One year ago today, my life changed forever. I found out I was pregnant with Logan. Today, I am remembering all of the amazing memories I have made in the last year. I am not very keen on New Years resolutions and looking back.
First fear.
Two years ago I read those two pink lines for the first time. The fear, excitement and panic all set in. I barely managed to speak the words to my husband before the test was complete. We were going to have a baby. This was not something that we were trying for – but it was also not something that we were avoiding. We were happily in love. This was the next step that was expected but only talked about in future tense. Nevertheless, excitement consumed us both. A week went by and the excitement turned to panic – something wasn’t right. Something had changed and not for the better. A long a grueling hospital confirmed the worst – the pregnancy was over. As quickly as it was, it was over.
We decided that we would take a break for a little while. This was something that left us both upset. Losing something that you didn’t know that you wanted is difficult. But now we learned that this IS something that we wanted.
Months passed and nothing changed. The loss made me know that this was something I wanted and I needed now.
It didn’t take much convincing to try again. It was taking much longer this time. Something had to be wrong – we’re both young and healthy – this is something that should come easy, right?
After almost one year, the hope was starting to turn into worry.
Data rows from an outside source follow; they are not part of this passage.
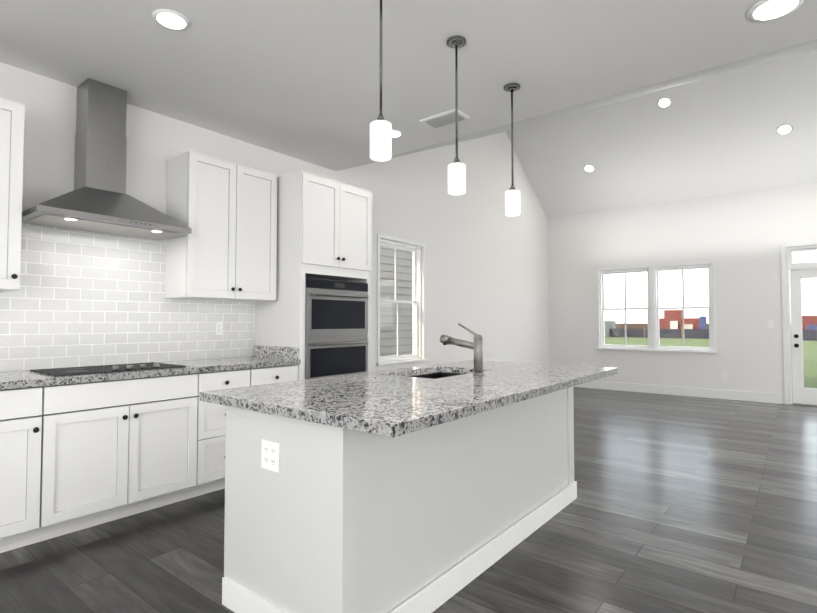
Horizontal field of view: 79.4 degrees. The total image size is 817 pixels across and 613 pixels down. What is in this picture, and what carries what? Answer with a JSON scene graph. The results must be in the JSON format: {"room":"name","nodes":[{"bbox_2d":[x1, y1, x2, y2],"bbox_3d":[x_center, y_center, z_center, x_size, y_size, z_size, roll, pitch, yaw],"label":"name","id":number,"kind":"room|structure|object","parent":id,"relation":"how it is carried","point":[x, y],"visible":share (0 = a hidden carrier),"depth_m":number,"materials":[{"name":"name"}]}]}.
{"room":"kitchen","nodes":[
{"label":"kitchen","id":0,"kind":"room"},
{"bbox_2d":[0,62,547,371],"bbox_3d":[-1.027,-1.195,5.165,0.150,5.200,12.370,-1,-2,38],"label":"wall","id":1,"kind":"structure","parent":0,"point":[486,267],"depth_m":6.72,"materials":[{"name":"white paint"}]},
{"bbox_2d":[0,98,24,291],"bbox_3d":[-2.558,-0.650,2.810,0.347,1.100,0.495,-1,-2,38],"label":"upper cabinet","id":2,"kind":"object","parent":1,"relation":"attached to","point":[11,143],"visible":1,"depth_m":2.84,"materials":[{"name":"white wood"}]},
{"bbox_2d":[22,78,191,239],"bbox_3d":[-2.040,-1.028,3.353,0.500,1.005,0.920,-1,-2,38],"label":"range hood","id":3,"kind":"object","parent":1,"relation":"attached to","point":[98,199],"visible":0.98,"depth_m":3.34,"materials":[{"name":"silver metal"}]},
{"bbox_2d":[0,223,252,371],"bbox_3d":[-2.664,-0.106,2.937,0.008,1.019,4.000,-1,-2,38],"label":"tile backsplash","id":4,"kind":"structure","parent":1,"relation":"attached to","point":[80,298],"depth_m":3.52,"materials":[{"name":"white tile"}]},
{"bbox_2d":[215,321,222,334],"bbox_3d":[-1.626,0.185,4.224,0.007,0.115,0.070,-1,-2,38],"label":"outlet","id":5,"kind":"object","parent":4,"relation":"attached to","point":[218,327],"visible":1,"depth_m":4.22,"materials":[{"name":"white plastic"}]},
{"bbox_2d":[165,151,276,300],"bbox_3d":[-1.523,-0.609,4.091,0.377,1.100,0.800,-1,-2,38],"label":"upper cabinet","id":6,"kind":"object","parent":1,"relation":"attached to","point":[226,212],"visible":1,"depth_m":3.90,"materials":[{"name":"white wood"}]},
{"bbox_2d":[256,345,299,360],"bbox_3d":[-1.160,0.398,4.305,0.602,0.100,0.021,-1,-2,38],"label":"backsplash","id":7,"kind":"structure","parent":1,"relation":"attached to","point":[261,351],"depth_m":4.28,"materials":[{"name":"grey stone"}]},
{"bbox_2d":[376,234,427,365],"bbox_3d":[-0.121,-0.070,6.237,0.195,1.558,0.976,-1,-2,38],"label":"window","id":8,"kind":"structure","parent":1,"relation":"in","point":[416,301],"depth_m":6.35,"materials":[{"name":"white"}]},
{"bbox_2d":[0,387,816,612],"bbox_3d":[2.402,1.377,2.365,8.900,0.120,12.370,-1,-2,38],"label":"floor","id":9,"kind":"structure","parent":0,"point":[683,504],"depth_m":2.80,"materials":[{"name":"grey wood"}]},
{"bbox_2d":[0,385,59,552],"bbox_3d":[-2.407,0.884,2.734,0.618,0.890,0.576,-1,-2,38],"label":"base cabinet","id":10,"kind":"object","parent":9,"relation":"on","point":[29,418],"depth_m":2.68,"materials":[{"name":"white wood"}]},
{"bbox_2d":[56,373,199,536],"bbox_3d":[-2.008,0.900,3.238,0.618,0.890,0.963,-1,-2,38],"label":"base cabinet","id":11,"kind":"object","parent":9,"relation":"on","point":[80,452],"depth_m":3.07,"materials":[{"name":"white wood"}]},
{"bbox_2d":[0,357,299,388],"bbox_3d":[-2.405,0.418,2.733,0.642,0.040,4.029,-1,-2,38],"label":"countertop","id":12,"kind":"structure","parent":11,"relation":"on","point":[27,379],"depth_m":3.17,"materials":[{"name":"grey stone"}]},
{"bbox_2d":[30,362,185,375],"bbox_3d":[-1.970,0.399,3.264,0.500,0.030,0.760,-1,-2,38],"label":"cooktop","id":13,"kind":"object","parent":12,"relation":"in","point":[69,371],"visible":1,"depth_m":3.15,"materials":[{"name":"black glass"}]},
{"bbox_2d":[200,369,259,494],"bbox_3d":[-1.578,0.917,3.780,0.618,0.890,0.546,-1,-2,38],"label":"base cabinet","id":14,"kind":"object","parent":9,"relation":"on","point":[212,416],"depth_m":3.54,"materials":[{"name":"white wood"}]},
{"bbox_2d":[260,365,297,384],"bbox_3d":[-1.305,0.928,4.125,0.618,0.890,0.460,-1,-2,38],"label":"base cabinet","id":15,"kind":"object","parent":9,"relation":"on","point":[278,373],"depth_m":3.97,"materials":[{"name":"white wood"}]},
{"bbox_2d":[256,170,371,379],"bbox_3d":[-0.858,0.124,4.646,0.703,2.530,0.868,-1,-2,38],"label":"tall cabinet","id":16,"kind":"object","parent":9,"relation":"on","point":[317,311],"visible":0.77,"depth_m":4.35,"materials":[{"name":"white wood"}]},
{"bbox_2d":[219,384,579,612],"bbox_3d":[0.178,0.887,2.842,0.778,0.890,2.278,-1,-2,38],"label":"kitchen island","id":17,"kind":"object","parent":9,"relation":"on","point":[426,489],"depth_m":2.06,"materials":[{"name":"grey paint"}]},
{"bbox_2d":[261,439,279,472],"bbox_3d":[-0.560,0.605,1.993,0.116,0.115,0.007,-1,-2,38],"label":"outlet","id":18,"kind":"object","parent":17,"relation":"attached to","point":[270,455],"visible":1,"depth_m":1.99,"materials":[{"name":"white plastic"}]},
{"bbox_2d":[200,360,617,439],"bbox_3d":[0.248,0.420,2.778,1.130,0.040,2.375,-1,-2,38],"label":"island countertop","id":19,"kind":"structure","parent":17,"relation":"on","point":[392,403],"depth_m":2.15,"materials":[{"name":"grey stone"}]},
{"bbox_2d":[408,368,459,379],"bbox_3d":[0.183,0.548,3.078,0.434,0.222,0.674,-1,-2,38],"label":"sink","id":20,"kind":"object","parent":19,"relation":"in","point":[439,371],"depth_m":3.40,"materials":[{"name":"silver metal"}]},
{"bbox_2d":[440,323,483,375],"bbox_3d":[0.319,0.252,2.961,0.298,0.306,0.068,-1,-2,38],"label":"faucet","id":21,"kind":"object","parent":19,"relation":"on","point":[476,346],"visible":1,"depth_m":2.88,"materials":[{"name":"silver metal"}]},
{"bbox_2d":[0,0,816,170],"bbox_3d":[0.569,-1.695,0.149,8.900,0.120,6.470,-1,-2,38],"label":"ceiling","id":22,"kind":"structure","parent":0,"point":[298,79],"depth_m":3.03,"materials":[{"name":"white paint"}]},
{"bbox_2d":[152,9,189,30],"bbox_3d":[-1.285,-1.550,2.668,0.188,0.009,0.188,-1,-2,38],"label":"recessed light","id":23,"kind":"object","parent":22,"relation":"in","point":[171,19],"visible":1,"depth_m":2.65,"materials":[{"name":"white plastic"}]},
{"bbox_2d":[370,0,391,161],"bbox_3d":[-0.131,-1.133,2.340,0.116,0.865,0.116,-1,-2,38],"label":"pendant light","id":24,"kind":"object","parent":22,"relation":"hanging from","point":[380,138],"visible":1,"depth_m":2.29,"materials":[{"name":"white glass"}]},
{"bbox_2d":[392,129,402,137],"bbox_3d":[-0.140,-1.499,4.274,0.188,0.009,0.188,-1,-2,38],"label":"recessed light","id":25,"kind":"object","parent":22,"relation":"in","point":[396,133],"visible":0.65,"depth_m":4.25,"materials":[{"name":"white plastic"}]},
{"bbox_2d":[419,109,469,128],"bbox_3d":[0.288,-1.504,3.960,0.350,0.020,0.200,-1,-2,38],"label":"ceiling vent","id":26,"kind":"object","parent":22,"relation":"in","point":[440,120],"visible":0.92,"depth_m":3.94,"materials":[{"name":"white metal"}]},
{"bbox_2d":[446,35,465,194],"bbox_3d":[0.279,-1.101,2.857,0.116,0.895,0.116,-1,-2,38],"label":"pendant light","id":27,"kind":"object","parent":22,"relation":"hanging from","point":[456,176],"visible":1,"depth_m":2.83,"materials":[{"name":"white glass"}]},
{"bbox_2d":[504,83,519,216],"bbox_3d":[0.720,-1.081,3.413,0.116,0.900,0.116,-1,-2,38],"label":"pendant light","id":28,"kind":"object","parent":22,"relation":"hanging from","point":[512,201],"visible":0.96,"depth_m":3.38,"materials":[{"name":"white glass"}]},
{"bbox_2d":[746,0,804,21],"bbox_3d":[1.909,-1.553,2.561,0.250,0.009,0.250,-1,-2,38],"label":"recessed light","id":29,"kind":"object","parent":22,"relation":"in","point":[764,10],"visible":1,"depth_m":2.57,"materials":[{"name":"white plastic"}]},
{"bbox_2d":[342,39,816,169],"bbox_3d":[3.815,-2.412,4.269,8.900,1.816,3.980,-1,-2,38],"label":"ceiling beam","id":30,"kind":"structure","parent":0,"point":[749,62],"depth_m":4.76,"materials":[{"name":"grey paint"}]},
{"bbox_2d":[506,49,816,217],"bbox_3d":[5.647,-2.507,6.585,8.900,1.479,1.920,-1,-2,38],"label":"ceiling","id":31,"kind":"structure","parent":0,"point":[713,136],"depth_m":7.57,"materials":[{"name":"white paint"}]},
{"bbox_2d":[584,164,594,172],"bbox_3d":[3.130,-2.393,8.526,0.188,0.109,0.154,-1,-2,38],"label":"recessed light","id":32,"kind":"object","parent":31,"relation":"in","point":[589,168],"visible":1,"depth_m":8.51,"materials":[{"name":"white"}]},
{"bbox_2d":[657,97,671,107],"bbox_3d":[3.706,-2.955,7.129,0.188,0.109,0.154,-1,-2,38],"label":"recessed light","id":33,"kind":"object","parent":31,"relation":"in","point":[664,102],"visible":1,"depth_m":7.12,"materials":[{"name":"white plastic"}]},
{"bbox_2d":[776,124,792,134],"bbox_3d":[5.226,-2.461,6.841,0.188,0.109,0.154,-1,-2,38],"label":"recessed light","id":34,"kind":"object","parent":31,"relation":"in","point":[783,129],"visible":1,"depth_m":6.83,"materials":[{"name":"white plastic"}]},
{"bbox_2d":[547,182,816,403],"bbox_3d":[6.256,-1.131,7.189,8.750,5.200,0.150,-1,-2,38],"label":"wall","id":35,"kind":"structure","parent":0,"point":[738,238],"depth_m":8.19,"materials":[{"name":"white paint"}]},
{"bbox_2d":[596,261,716,352],"bbox_3d":[4.306,0.030,8.669,1.916,1.503,0.195,-1,-2,38],"label":"window","id":36,"kind":"structure","parent":35,"relation":"in","point":[657,304],"depth_m":8.61,"materials":[{"name":"white"}]},
{"bbox_2d":[573,380,781,403],"bbox_3d":[4.233,1.440,8.605,3.659,0.150,0.015,-1,-2,38],"label":"baseboard","id":37,"kind":"structure","parent":35,"relation":"attached to","point":[714,393],"depth_m":8.23,"materials":[{"name":"white wood"}]},
{"bbox_2d":[722,371,726,378],"bbox_3d":[5.097,1.104,7.935,0.070,0.115,0.007,-1,-2,38],"label":"electrical outlet","id":38,"kind":"object","parent":35,"relation":"attached to","point":[724,374],"visible":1,"depth_m":7.93,"materials":[{"name":"white plastic"}]},
{"bbox_2d":[768,320,772,327],"bbox_3d":[5.575,0.272,7.581,0.070,0.115,0.009,-1,-2,38],"label":"light switch","id":39,"kind":"object","parent":35,"relation":"attached to","point":[770,323],"visible":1,"depth_m":7.58,"materials":[{"name":"white plastic"}]},
{"bbox_2d":[781,241,816,406],"bbox_3d":[6.152,0.251,7.215,1.060,2.440,0.168,-1,-2,38],"label":"door frame","id":40,"kind":"structure","parent":35,"relation":"attached to","point":[787,250],"depth_m":7.45,"materials":[{"name":"white painted wood"},{"name":"glass"}]},
{"bbox_2d":[790,269,816,404],"bbox_3d":[6.131,0.443,7.183,0.862,2.006,0.115,-1,-2,38],"label":"patio door","id":41,"kind":"structure","parent":35,"relation":"in","point":[802,394],"depth_m":7.40,"materials":[{"name":"white wood"}]},
{"label":"outside","id":42,"kind":"structure","parent":0,"visible":0},
{"bbox_2d":[605,337,816,397],"bbox_3d":[31.061,2.886,45.421,160.000,0.100,170.000,-1,-2,38],"label":"ground","id":43,"kind":"structure","parent":42,"point":[806,353],"depth_m":29.33,"materials":[{"name":"green plant"}]},
{"bbox_2d":[380,246,412,356],"bbox_3d":[-3.764,-2.347,10.647,5.400,8.150,20.600,-1,-2,38],"label":"neighbouring house","id":44,"kind":"structure","parent":43,"relation":"on","point":[388,326],"depth_m":11.08,"materials":[{"name":"grey"}]},
{"bbox_2d":[604,310,816,340],"bbox_3d":[36.019,1.786,51.738,80.030,2.500,34.000,-1,-2,38],"label":"buildings","id":45,"kind":"structure","parent":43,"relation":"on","point":[663,324],"depth_m":43.96}
]}
Like many mornings before, I reached in my cabinet and took out that tiny white stick. Looking down at the 2 pink lines my heart stopped. HOLY SH*T. It’s positive. Finally we have a positive test. After months and months of waiting, hoping and trying we finally had a positive.
I didn’t trust it. The white and pink test could be lying. So I went and bought 3 more. All positive.
Then excitement.
This time felt different. Still panic, but different. Right away I texted my best friend a picture of the positive test. Sh*t we both said. Neither of us knew what to do next. I guess I should tell my husband – then the fear set over. Wondering if I should wait in case this will be like the last time. Surely he will notice if I start to grow – I was so obsessed with fitness and my body that a growing belly would be noticed.
I decided to tell him with a game. Before we went on our Valentines Day dinner date, I showed him my jeopardy style game I created. With correctly answered questions about our life, slowly a phrase was revealed. After about fifteen minutes he read ‘We are going to have a baby’.
What followed next were many months of excitement and fear. Trying to hold that baby in for nine month was the best thing I ever did in my whole life.
Now pure joy.
So sweet that you were able to receive your little bundle of joy !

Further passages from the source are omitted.